Your goal:
Print the listing below only from the line that has "Plantago asiatica họ Plantaginacea [46, 24]" through the line that has "weiterarbeiten kann. [5, 187, 92, 202]", exactly, and drop any picture.

The data:
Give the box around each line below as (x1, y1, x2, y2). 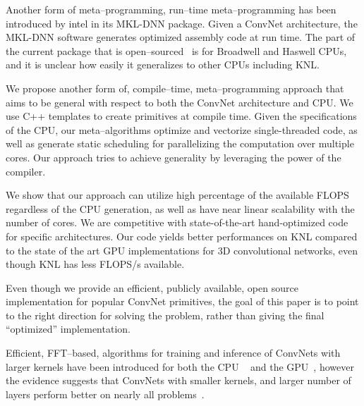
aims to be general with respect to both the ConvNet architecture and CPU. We (6, 94, 353, 109)
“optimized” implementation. (6, 321, 131, 336)
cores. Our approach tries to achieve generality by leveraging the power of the (6, 149, 341, 164)
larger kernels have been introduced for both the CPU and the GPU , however (6, 359, 354, 374)
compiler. (6, 164, 46, 178)
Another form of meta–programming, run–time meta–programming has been (6, 2, 336, 16)
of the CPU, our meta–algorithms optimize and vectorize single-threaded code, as (6, 122, 358, 137)
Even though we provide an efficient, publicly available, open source (6, 280, 298, 295)
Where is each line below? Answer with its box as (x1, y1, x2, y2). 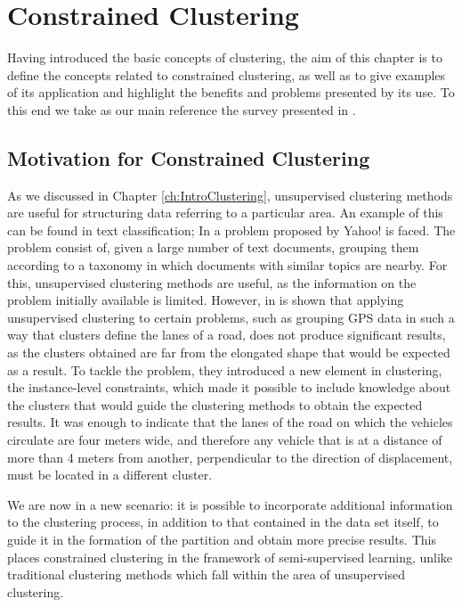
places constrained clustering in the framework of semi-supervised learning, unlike (7, 547, 453, 566)
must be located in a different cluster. (7, 465, 213, 484)
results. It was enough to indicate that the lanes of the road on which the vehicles (7, 413, 453, 431)
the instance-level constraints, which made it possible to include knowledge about (7, 378, 451, 397)
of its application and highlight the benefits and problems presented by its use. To (7, 83, 455, 102)
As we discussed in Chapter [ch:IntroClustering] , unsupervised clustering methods (7, 185, 453, 204)
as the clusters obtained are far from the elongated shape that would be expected (7, 343, 450, 362)
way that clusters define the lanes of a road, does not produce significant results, (7, 325, 446, 344)
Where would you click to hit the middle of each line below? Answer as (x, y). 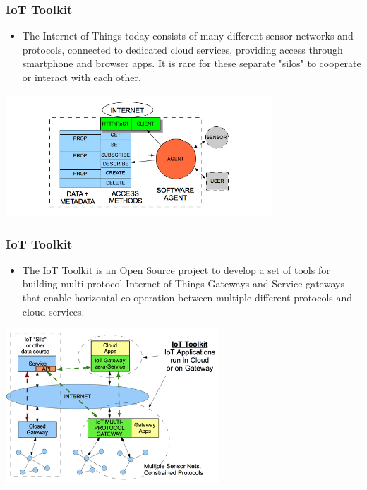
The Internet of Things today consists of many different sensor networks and (188, 36)
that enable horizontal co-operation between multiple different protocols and (187, 298)
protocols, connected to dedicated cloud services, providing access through (182, 49)
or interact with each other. (82, 77)
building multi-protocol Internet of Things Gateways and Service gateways (183, 283)
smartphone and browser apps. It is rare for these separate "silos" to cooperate (192, 63)
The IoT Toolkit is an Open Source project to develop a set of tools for (176, 269)
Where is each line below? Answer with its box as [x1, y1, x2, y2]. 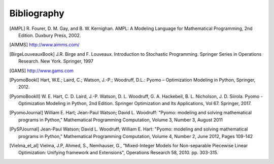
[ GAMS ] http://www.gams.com [9, 68, 74, 74]
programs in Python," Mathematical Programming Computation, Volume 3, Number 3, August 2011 [18, 117, 223, 123]
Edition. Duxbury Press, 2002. [18, 32, 81, 38]
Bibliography [9, 8, 64, 19]
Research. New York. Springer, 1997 [18, 58, 94, 64]
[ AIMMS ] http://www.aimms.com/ [9, 42, 80, 48]
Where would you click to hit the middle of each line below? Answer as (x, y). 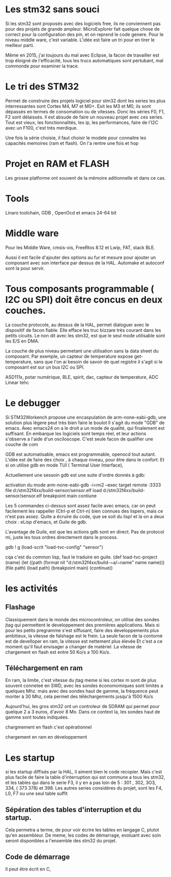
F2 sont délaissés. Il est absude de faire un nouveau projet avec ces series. (84, 117)
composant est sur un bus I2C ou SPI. (45, 367)
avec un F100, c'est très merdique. (42, 128)
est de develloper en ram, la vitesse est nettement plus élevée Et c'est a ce (84, 641)
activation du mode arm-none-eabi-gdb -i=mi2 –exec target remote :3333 (83, 485)
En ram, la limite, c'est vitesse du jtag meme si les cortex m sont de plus (81, 680)
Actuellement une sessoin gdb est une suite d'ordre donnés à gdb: (75, 475)
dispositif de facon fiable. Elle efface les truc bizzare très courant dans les (83, 330)
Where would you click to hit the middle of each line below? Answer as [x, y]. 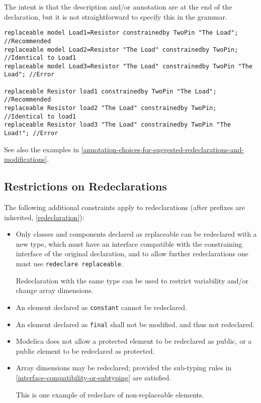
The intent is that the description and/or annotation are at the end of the [118, 7]
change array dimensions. [55, 290]
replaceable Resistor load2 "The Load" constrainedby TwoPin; [110, 108]
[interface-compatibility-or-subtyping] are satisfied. [94, 378]
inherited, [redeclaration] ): [44, 217]
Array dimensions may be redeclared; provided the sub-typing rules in [124, 368]
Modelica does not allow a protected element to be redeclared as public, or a [134, 341]
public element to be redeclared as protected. [85, 350]
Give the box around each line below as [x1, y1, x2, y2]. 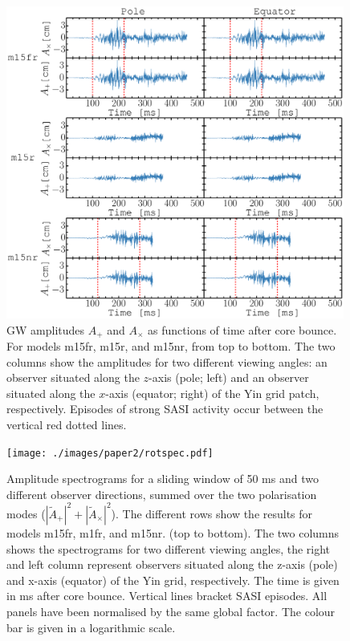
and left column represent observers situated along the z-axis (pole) [6, 556, 338, 573]
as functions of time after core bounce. [148, 321, 337, 338]
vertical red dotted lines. [6, 416, 127, 433]
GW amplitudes [6, 321, 85, 338]
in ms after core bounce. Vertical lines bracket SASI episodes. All [6, 587, 328, 604]
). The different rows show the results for [111, 505, 313, 521]
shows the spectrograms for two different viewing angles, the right [6, 540, 331, 557]
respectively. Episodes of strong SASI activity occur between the [6, 400, 324, 417]
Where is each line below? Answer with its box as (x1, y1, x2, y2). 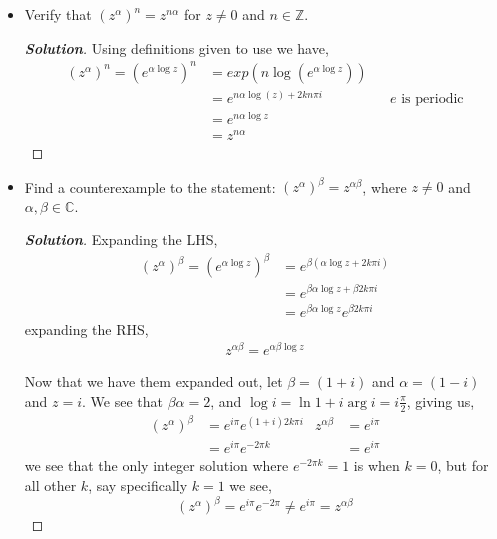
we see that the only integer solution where (24, 455, 289, 476)
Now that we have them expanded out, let (24, 371, 283, 392)
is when (353, 455, 400, 476)
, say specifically (88, 475, 188, 496)
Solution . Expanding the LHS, (24, 229, 218, 250)
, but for (437, 455, 489, 476)
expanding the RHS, (24, 318, 149, 339)
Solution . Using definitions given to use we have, (24, 37, 329, 58)
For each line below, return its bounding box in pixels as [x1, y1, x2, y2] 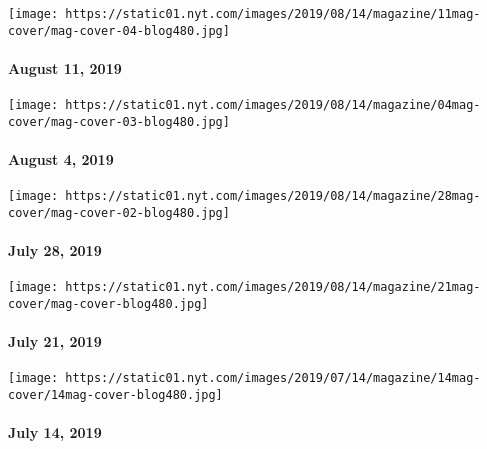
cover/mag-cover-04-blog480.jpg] [8, 23, 230, 38]
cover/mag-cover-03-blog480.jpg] [8, 114, 230, 129]
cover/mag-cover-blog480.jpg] [8, 296, 209, 311]
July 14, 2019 [8, 422, 102, 443]
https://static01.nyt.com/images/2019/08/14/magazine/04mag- [65, 98, 481, 113]
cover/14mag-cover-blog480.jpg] [8, 388, 223, 403]
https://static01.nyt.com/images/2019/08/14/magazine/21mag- [65, 280, 481, 295]
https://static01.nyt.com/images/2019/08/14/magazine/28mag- [65, 189, 481, 204]
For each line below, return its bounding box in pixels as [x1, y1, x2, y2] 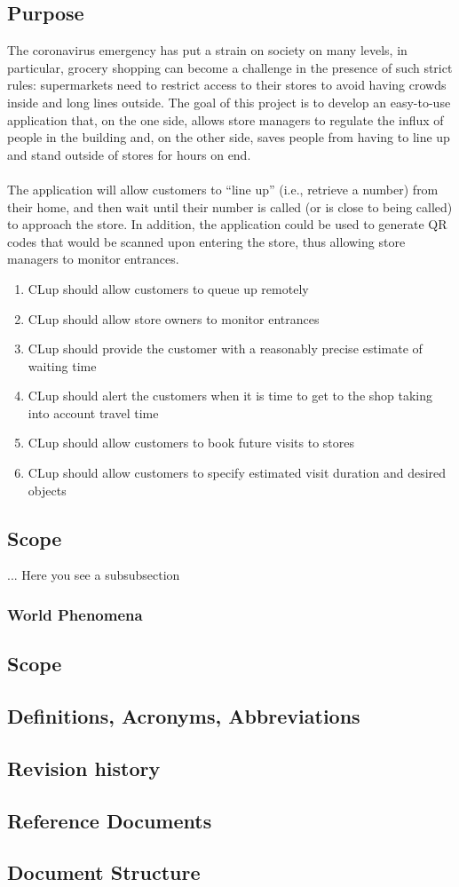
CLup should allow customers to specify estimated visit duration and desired [28, 463, 447, 482]
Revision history [7, 754, 161, 781]
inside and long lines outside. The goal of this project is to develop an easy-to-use [7, 92, 451, 111]
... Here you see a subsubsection [7, 566, 180, 584]
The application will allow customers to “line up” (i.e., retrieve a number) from [7, 179, 439, 198]
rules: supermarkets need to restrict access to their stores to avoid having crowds [7, 75, 447, 94]
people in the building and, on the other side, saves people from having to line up [7, 128, 450, 147]
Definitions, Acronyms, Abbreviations [7, 702, 360, 730]
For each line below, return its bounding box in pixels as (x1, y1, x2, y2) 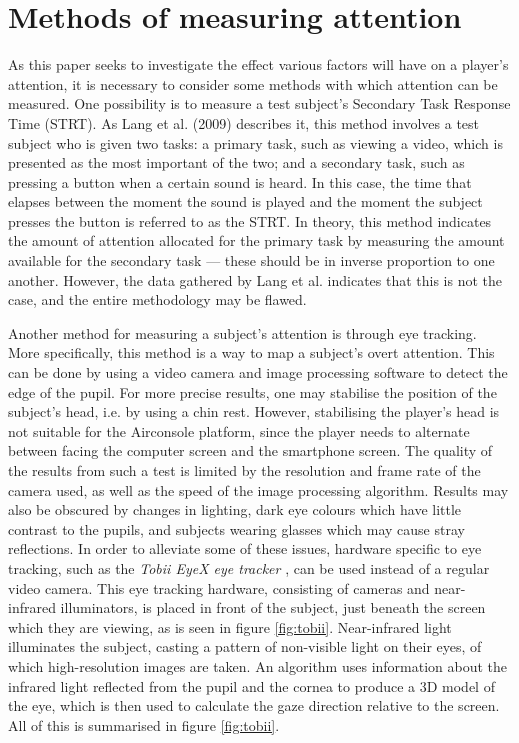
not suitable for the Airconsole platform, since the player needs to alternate (8, 420, 470, 441)
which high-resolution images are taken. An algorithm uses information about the (8, 655, 508, 676)
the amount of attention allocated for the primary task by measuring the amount (8, 230, 505, 251)
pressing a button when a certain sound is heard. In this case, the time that (8, 171, 472, 192)
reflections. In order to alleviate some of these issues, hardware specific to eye (8, 538, 482, 559)
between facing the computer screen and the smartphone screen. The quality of (8, 440, 493, 461)
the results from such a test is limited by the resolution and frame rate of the (8, 460, 481, 480)
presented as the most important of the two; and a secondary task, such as (8, 152, 465, 173)
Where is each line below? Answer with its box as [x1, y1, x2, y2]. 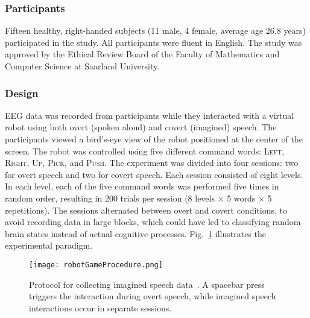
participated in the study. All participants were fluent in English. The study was [5, 36, 302, 48]
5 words [227, 191, 256, 204]
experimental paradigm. [5, 239, 93, 252]
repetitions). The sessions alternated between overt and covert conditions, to [5, 203, 288, 216]
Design [5, 85, 39, 100]
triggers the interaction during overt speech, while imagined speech [29, 290, 276, 302]
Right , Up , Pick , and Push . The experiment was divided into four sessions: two [5, 156, 299, 169]
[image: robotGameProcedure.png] [29, 260, 163, 269]
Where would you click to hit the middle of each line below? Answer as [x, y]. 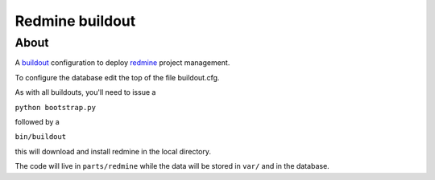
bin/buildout [41, 137]
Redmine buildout [75, 21]
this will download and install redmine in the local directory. [113, 151]
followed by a [37, 121]
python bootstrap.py [56, 107]
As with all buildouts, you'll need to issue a [85, 92]
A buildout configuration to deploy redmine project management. [122, 63]
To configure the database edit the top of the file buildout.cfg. [117, 77]
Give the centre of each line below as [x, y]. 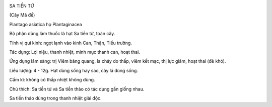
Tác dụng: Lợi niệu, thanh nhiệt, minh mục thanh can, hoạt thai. [75, 52]
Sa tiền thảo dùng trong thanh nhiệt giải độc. [55, 98]
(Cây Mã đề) [22, 15]
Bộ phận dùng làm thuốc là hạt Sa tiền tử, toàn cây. [62, 34]
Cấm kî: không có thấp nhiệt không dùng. [52, 80]
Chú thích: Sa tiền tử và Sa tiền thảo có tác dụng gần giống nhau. [77, 89]
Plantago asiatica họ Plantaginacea [46, 24]
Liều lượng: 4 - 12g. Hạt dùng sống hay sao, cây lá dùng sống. [74, 70]
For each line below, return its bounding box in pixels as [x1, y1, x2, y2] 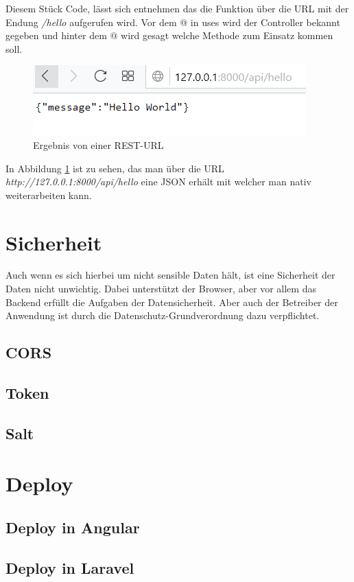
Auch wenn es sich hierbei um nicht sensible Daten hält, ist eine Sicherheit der [5, 268, 335, 282]
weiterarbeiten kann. [5, 187, 92, 202]
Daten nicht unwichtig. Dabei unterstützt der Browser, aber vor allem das [5, 281, 316, 296]
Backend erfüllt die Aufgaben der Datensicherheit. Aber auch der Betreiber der [5, 294, 338, 309]
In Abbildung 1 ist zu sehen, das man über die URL [5, 161, 224, 175]
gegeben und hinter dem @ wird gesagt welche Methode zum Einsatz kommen [5, 28, 333, 43]
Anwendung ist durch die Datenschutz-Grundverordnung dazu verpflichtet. [5, 308, 320, 323]
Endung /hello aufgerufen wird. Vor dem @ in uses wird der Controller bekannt [5, 14, 340, 29]
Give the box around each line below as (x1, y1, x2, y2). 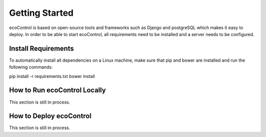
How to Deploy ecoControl (9, 112, 92, 120)
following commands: (9, 64, 53, 70)
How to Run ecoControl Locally (9, 86, 106, 95)
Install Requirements (9, 44, 74, 53)
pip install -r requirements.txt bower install (9, 73, 96, 79)
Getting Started (9, 7, 74, 18)
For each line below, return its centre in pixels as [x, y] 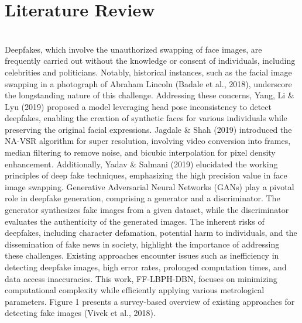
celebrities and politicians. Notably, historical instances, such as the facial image [148, 72]
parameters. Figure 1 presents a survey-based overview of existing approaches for [150, 301]
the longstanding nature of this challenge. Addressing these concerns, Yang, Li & [150, 95]
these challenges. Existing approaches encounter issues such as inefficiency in [142, 255]
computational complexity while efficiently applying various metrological [135, 290]
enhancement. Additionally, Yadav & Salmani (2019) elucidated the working [141, 164]
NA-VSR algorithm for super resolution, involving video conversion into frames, [148, 141]
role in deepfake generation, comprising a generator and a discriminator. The [143, 198]
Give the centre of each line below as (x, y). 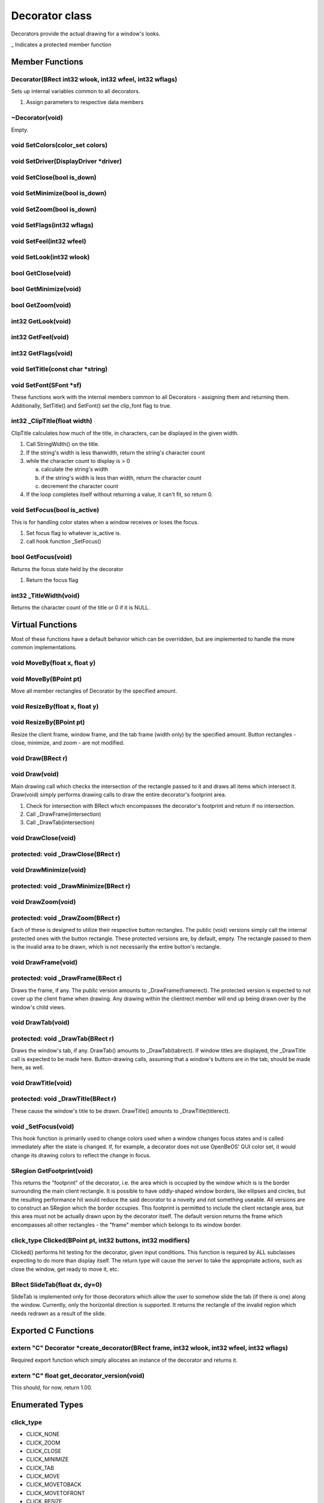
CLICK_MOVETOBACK (54, 1484)
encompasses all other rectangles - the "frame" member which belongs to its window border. (127, 1225)
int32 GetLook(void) (41, 321)
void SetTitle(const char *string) (59, 369)
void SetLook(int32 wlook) (50, 257)
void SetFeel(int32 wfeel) (49, 241)
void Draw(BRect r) (39, 758)
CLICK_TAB (40, 1468)
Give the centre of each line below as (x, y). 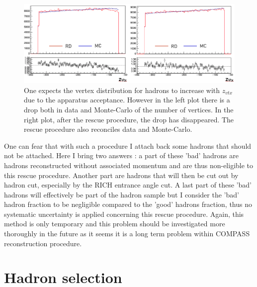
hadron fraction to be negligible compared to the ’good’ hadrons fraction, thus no (128, 204)
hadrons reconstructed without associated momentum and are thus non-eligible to (129, 165)
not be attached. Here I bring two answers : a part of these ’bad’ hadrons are (121, 155)
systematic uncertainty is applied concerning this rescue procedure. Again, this (124, 214)
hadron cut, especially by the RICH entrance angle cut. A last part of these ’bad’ (128, 185)
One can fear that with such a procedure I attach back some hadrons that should (128, 145)
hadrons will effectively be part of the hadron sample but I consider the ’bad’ (122, 194)
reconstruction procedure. (43, 243)
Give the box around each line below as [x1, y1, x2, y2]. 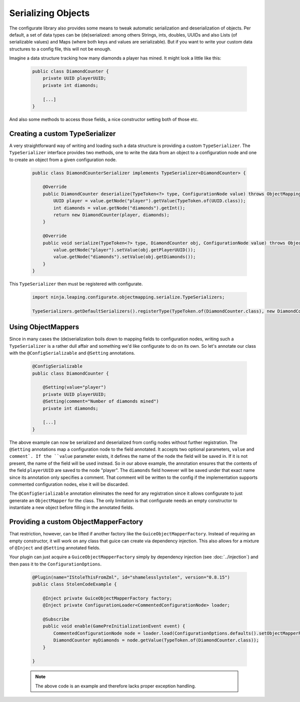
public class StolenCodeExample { [32, 581, 117, 587]
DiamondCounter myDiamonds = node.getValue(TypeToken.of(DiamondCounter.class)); [53, 637, 259, 643]
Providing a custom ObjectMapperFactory [9, 518, 143, 526]
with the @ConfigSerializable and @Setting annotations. [9, 350, 135, 356]
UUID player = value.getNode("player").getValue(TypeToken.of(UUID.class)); [53, 198, 246, 204]
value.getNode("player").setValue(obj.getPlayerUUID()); [53, 247, 196, 253]
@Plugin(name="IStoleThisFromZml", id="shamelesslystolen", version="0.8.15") [32, 574, 230, 580]
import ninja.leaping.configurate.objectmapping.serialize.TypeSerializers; [32, 294, 225, 300]
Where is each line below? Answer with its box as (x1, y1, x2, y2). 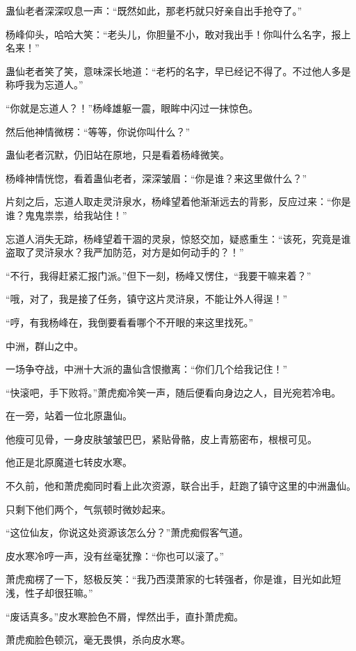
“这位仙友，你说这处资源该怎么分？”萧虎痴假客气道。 (6, 525, 249, 540)
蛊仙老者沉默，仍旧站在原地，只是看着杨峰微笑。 (6, 147, 229, 162)
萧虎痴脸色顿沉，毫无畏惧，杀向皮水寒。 (6, 632, 191, 647)
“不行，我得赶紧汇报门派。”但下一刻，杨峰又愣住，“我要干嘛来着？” (6, 268, 311, 282)
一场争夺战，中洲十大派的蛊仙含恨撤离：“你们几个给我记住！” (6, 362, 288, 376)
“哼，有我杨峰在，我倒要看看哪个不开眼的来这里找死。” (6, 314, 254, 329)
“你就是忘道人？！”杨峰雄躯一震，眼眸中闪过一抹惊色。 (6, 100, 259, 115)
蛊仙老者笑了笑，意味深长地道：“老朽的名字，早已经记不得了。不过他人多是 (6, 63, 351, 78)
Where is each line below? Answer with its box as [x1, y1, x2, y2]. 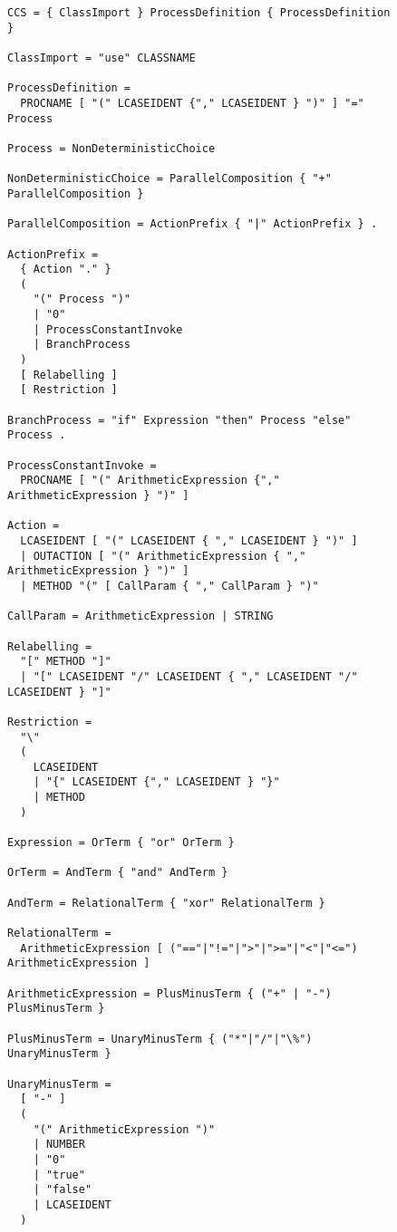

Result of the task:
Plantago asiatica họ Plantaginacea [46, 24]
Liều lượng: 4 - 12g. Hạt dùng sống hay sao, cây lá dùng sống. [74, 70]
For each line below, return its bounding box in pixels as [x1, y1, x2, y2] 
Auch wenn es sich hierbei um nicht sensible Daten hält, ist eine Sicherheit der [5, 268, 335, 282]
weiterarbeiten kann. [5, 187, 92, 202]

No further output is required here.